Therefore, the duration analysis under this framework shows that when central banks increase the duration of their portfolios, they are contributing to obtain a higher return (when the term-premium is positive) but also to better hedge their macroeconomic risks in risk-off scenarios.

4.1.3 Asset Classes and Credit Risk

HSBC (2019) notes that reserve managers have always remained very committed to government bonds, the mainstay of reserve management. They have also typically added other asset classes to their portfolios: deposits and money market instruments in their “liquidity portfolio”, and agencies, supras, mortgage-backed-securities, and corporates (i.e., spread products) in their “investment portfolio”.

Figure 5 shows the results of a recent survey. Almost all central banks currently invest in government bonds, and most also invest in agencies, deposits, and gold. It also shows that some 84% of central banks have added a new asset class to their reserves portfolio in recent years, with corporate bonds being the most popular, followed by emerging-market bonds, mortgage-backed securities, exchange-traded funds (ETFs), equities, and inflation-linked bonds.¹⁴

Fig. 5

Asset allocation in central bank’s reserves management

When analyzing asset classes, some important conclusions can also be drawn by considering hedging properties against external shocks.

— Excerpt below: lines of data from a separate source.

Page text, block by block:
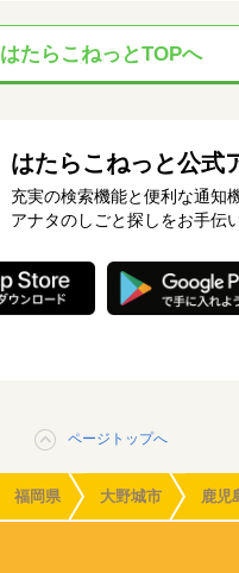
はたらこねっとTOPへ
はたらこねっと公式
充実の検索機能と便利な通知
アナタのしごと探しをお手伝
ページトップへ
福岡県 大野城市 鹿児
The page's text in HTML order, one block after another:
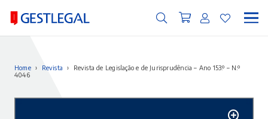
Home › Revista ›
Revista de Legislação e de Jurisprudência – Ano 153.º – N.º
4046
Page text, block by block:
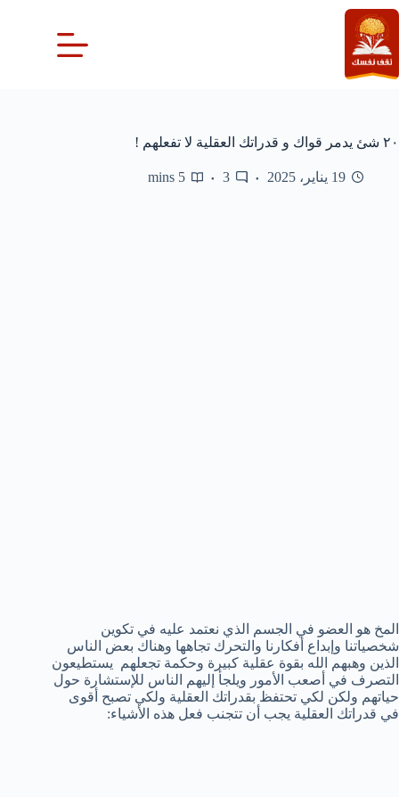
التجاوز
إلى
المحتوى
٢٠ شئ يدمر قواك و قدراتك العقلية لا تفعلهم !
19 يناير، 2025 3
5 mins
المخ هو العضو في الجسم الذي نعتمد عليه في تكوين
شخصياتنا وإبداع أفكارنا والتحرك تجاهها وهناك بعض الناس
الذين وهبهم الله بقوة عقلية كبيرة وحكمة تجعلهم يستطيعون
التصرف في أصعب الأمور ويلجأ إليهم الناس للإستشارة حول
حياتهم ولكن لكي تحتفظ بقدراتك العقلية ولكي تصبح أقوى
في قدراتك العقلية يجب أن تتجنب فعل هذه الأشياء:
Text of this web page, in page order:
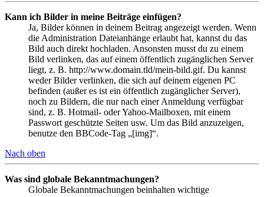
Kann ich Bilder in meine Beiträge einfügen?
Ja, Bilder können in deinem Beitrag angezeigt werden. Wenn
die Administration Dateianhänge erlaubt hat, kannst du das
Bild auch direkt hochladen. Ansonsten musst du zu einem
Bild verlinken, das auf einem öffentlich zugänglichen Server
liegt, z. B. http://www.domain.tld/mein-bild.gif. Du kannst
weder Bilder verlinken, die sich auf deinem eigenen PC
befinden (außer es ist ein öffentlich zugänglicher Server),
noch zu Bildern, die nur nach einer Anmeldung verfügbar
sind, z. B. Hotmail- oder Yahoo-Mailboxen, mit einem
Passwort geschützte Seiten usw. Um das Bild anzuzeigen,
benutze den BBCode-Tag „[img]“.
Nach oben
Was sind globale Bekanntmachungen?
Globale Bekanntmachungen beinhalten wichtige
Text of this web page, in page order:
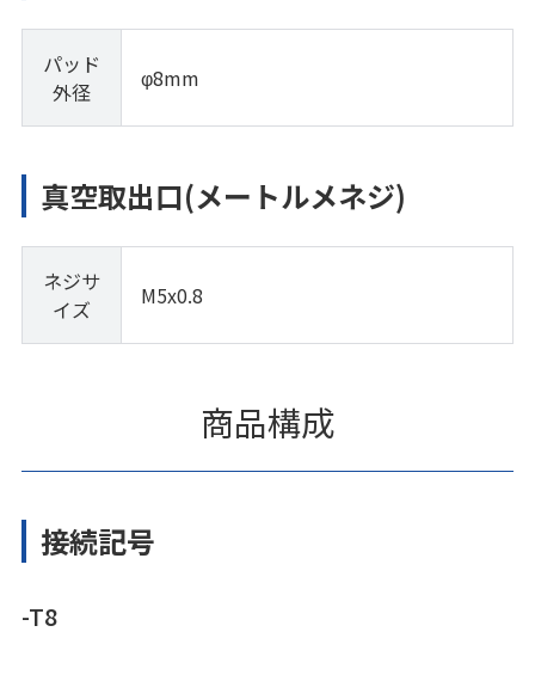
パッド
外径
φ8mm
真空取出口(メートルメネジ)
ネジサ
イズ
M5x0.8
商品構成
接続記号
-T8
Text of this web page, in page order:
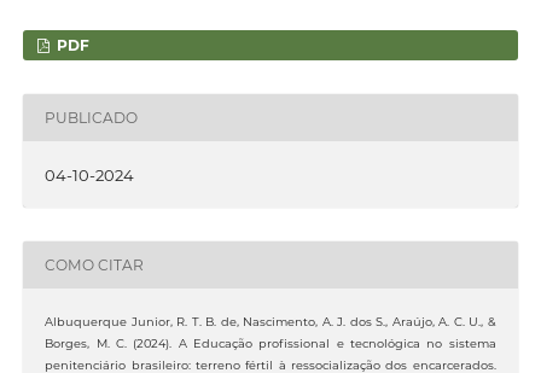
PDF
PUBLICADO
04-10-2024
COMO CITAR
Albuquerque Junior, R. T. B. de, Nascimento, A. J. dos S., Araújo, A. C. U., &
Borges, M. C. (2024). A Educação profissional e tecnológica no sistema
penitenciário brasileiro: terreno fértil à ressocialização dos encarcerados.
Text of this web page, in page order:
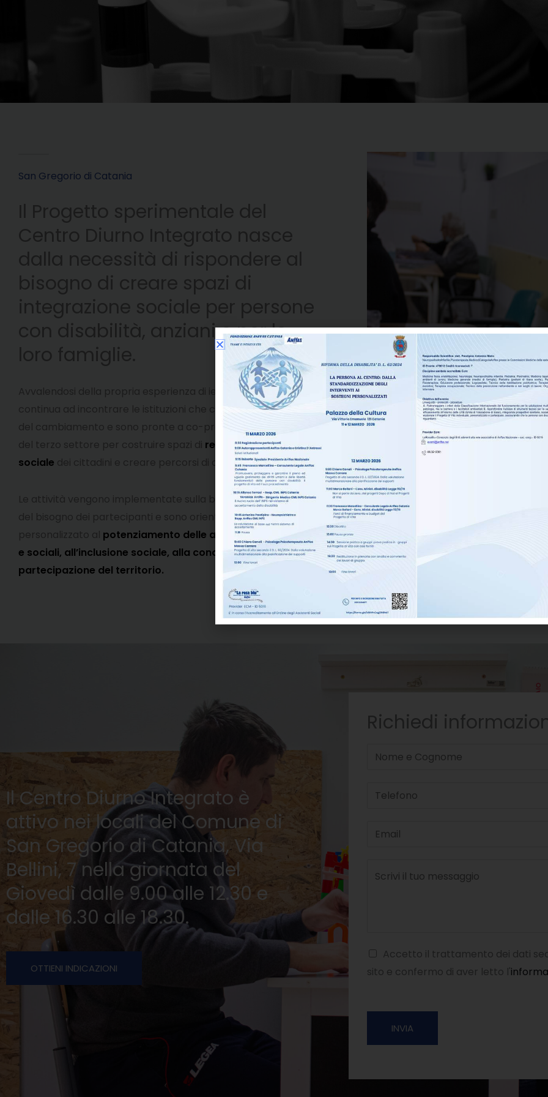
San Gregorio di Catania
con disabilità, anziani e per le
Avvalendosi della propria esperienza di ieri e di oggi,l’ANFFAS
continua ad incontrare le istituzioni che credono nella forza
del cambiamento e sono pronte a co-progettare con gli enti
reale inclusione
sociale dei cittadini e creare percorsi di cittadinanza attiva.
Le attività vengono implementate sulla base di una rilevazione
del bisogno dei partecipanti e sono orientate in modo
potenziamento delle autonomie personali
e sociali, all’inclusione sociale, alla conoscenza e
partecipazione del territorio.
Il Centro Diurno Integrato è
attivo nei locali del Comune di
San Gregorio di Catania, Via
Bellini, 7 nella giornata del
Giovedì dalle 9.00 alle 12.30 e
dalle 16.30 alle 18.30.
OTTIENI INDICAZIONI
Richiedi
Accetto il trattamento dei dati
sito e confermo di aver letto l'
INVIA

First, Fig. 6 shows that US inflation-linked bonds (US TIPS), which have been regarded as good diversifiers for any reserve portfolio, are even more correlated to the ASI than US Corporate bonds, which means that they could increase the procyclicality of the reserves portfolio in Latam countries. The rationale behind this is very simple: the change in commodity prices usually goes hand in hand with the change in US inflation and thus the relative performance of US TIPS.

Fig. 6

Covariance/Correlation between the Asset Shock Index (ASI) and different asset classes. Source: author’s calculations based on Bloomberg data

Fig. 7

Duration of the Reserves’ portfolio

Second, for assets with a similar duration, US Treasuries are the asset class that diversifies the risk of external shocks the most, ahead of US Corporates, US Agencies, US Supras, and other spread products. This is consistent with the procyclicality usually observed in credit spreads, meaning that adding too many spread products will also add procyclicality to the reserves portfolio, which does not help to construct the kind of countercyclical portfolio that should be constructed to enhance the management of macroeconomic risks.

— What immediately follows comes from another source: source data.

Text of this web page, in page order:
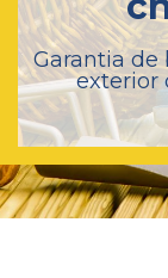
Garantia de
exterior
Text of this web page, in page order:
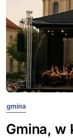
gmina
Gmina, w
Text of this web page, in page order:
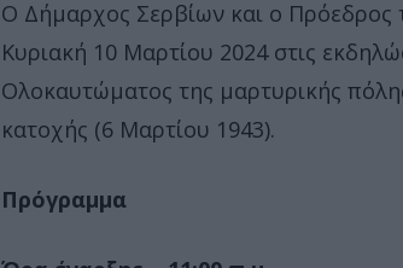
Ο Δήμαρχος Σερβίων και ο Πρόεδρος
Κυριακή 10 Μαρτίου 2024 στις
Ολοκαυτώματος της μαρτυρικής
κατοχής (6 Μαρτίου 1943).
Πρόγραμμα
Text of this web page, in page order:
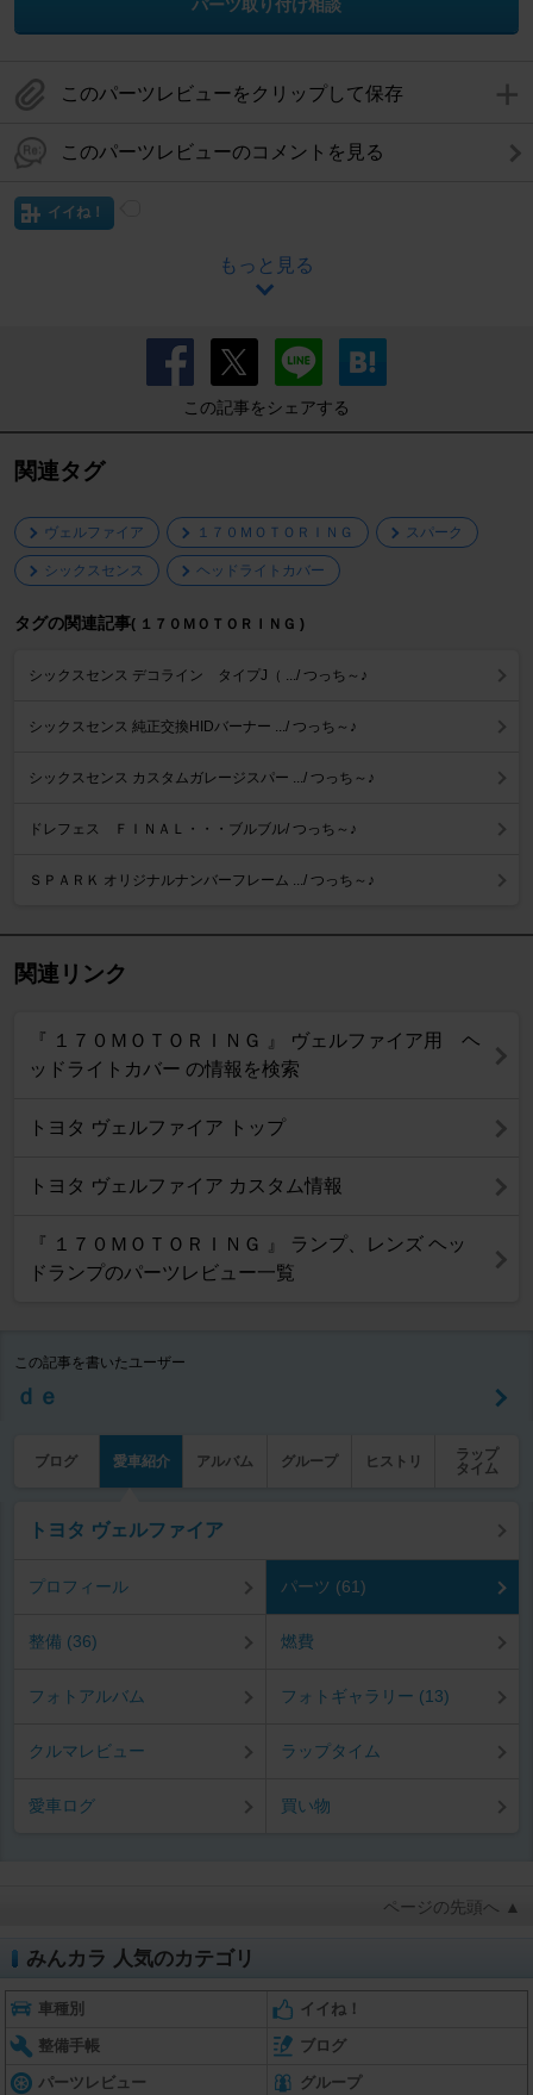
パーツ取り付け相談
このパーツレビューをクリップして保存
このパーツレビューのコメントを見る
イイね！
もっと見る
この記事をシェアする
関連タグ
ヴェルファイア １７０ＭＯＴＯＲＩＮＧ スパーク
シックスセンス ヘッドライトカバー
タグの関連記事( １７０ＭＯＴＯＲＩＮＧ )
シックスセンス デコライン タイプJ（ .../ つっち～♪
シックスセンス 純正交換HIDバーナー .../ つっち～♪
シックスセンス カスタムガレージスパー .../ つっち～♪
ドレフェス ＦＩＮＡＬ・・・ブルブル/ つっち～♪
ＳＰＡＲＫ オリジナルナンバーフレーム .../ つっち～♪
関連リンク
『 １７０ＭＯＴＯＲＩＮＧ 』 ヴェルファイア用 ヘ
ッドライトカバー の情報を検索
トヨタ ヴェルファイア トップ
トヨタ ヴェルファイア カスタム情報
『 １７０ＭＯＴＯＲＩＮＧ 』 ランプ、レンズ ヘッ
ドランプのパーツレビュー一覧
この記事を書いたユーザー
ｄｅ
ブログ 愛車紹介 アルバム グループ ヒストリ
ラップ
タイム
トヨタ ヴェルファイア
プロフィール パーツ (61)
整備 (36) 燃費
フォトアルバム フォトギャラリー (13)
クルマレビュー ラップタイム
愛車ログ 買い物
ページの先頭へ ▲
みんカラ 人気のカテゴリ
車種別 イイね！
整備手帳 ブログ
パーツレビュー グループ

Third, credit ratings are also impacting the procyclicality of the reserves portfolio. Figure 6 shows that the lower the rating, the higher the covariance with the ASI. This is consistent with the fact that risk-off scenarios and financial shocks usually affect the funding of low-rated companies.¹⁵ Therefore, if reserve managers were investing reserves in low-rated companies, they would be adding a part of the financing risk of those low-rated companies, which face challenges in risk-off scenarios, increasing the risk of their reserves portfolio when reserves are most needed.

4.2 Implementation Results for Latam Countries

All the features presented in the previous section are examples of how portfolios that may be optimal for traditional asset-only investors, may be sub-optimal when the definition of risk is expanded to include the volatility in the reserves portfolio caused by external shocks.

Under traditional mean–variance optimizations, the efficient frontier is constructed by selecting the lowest balance sheet reserves’ volatility per unit of expected return. When the definition of risk is expanded to include the volatility in the reserves portfolio caused by external shocks, we introduce the possibility of using financial assets for two different purposes: to hedge the financial risk stemming from another financial asset but also to act as a hedge against macroeconomic risks and vulnerabilities of the national balance sheet.

The inclusion of the hedging decision in the strategic asset allocation can drastically change the optimal composition of the efficient frontier.

The most important change we found is in the dimension of duration risk. Under the traditional optimizations of fixed income portfolios, the minimum variance portfolio and other low volatility portfolios are predominantly composed of short duration strategies, which is fully consistent with the average duration that we usually find in the reserves portfolios of the central banks, where short-duration strategies predominate over long-duration ones.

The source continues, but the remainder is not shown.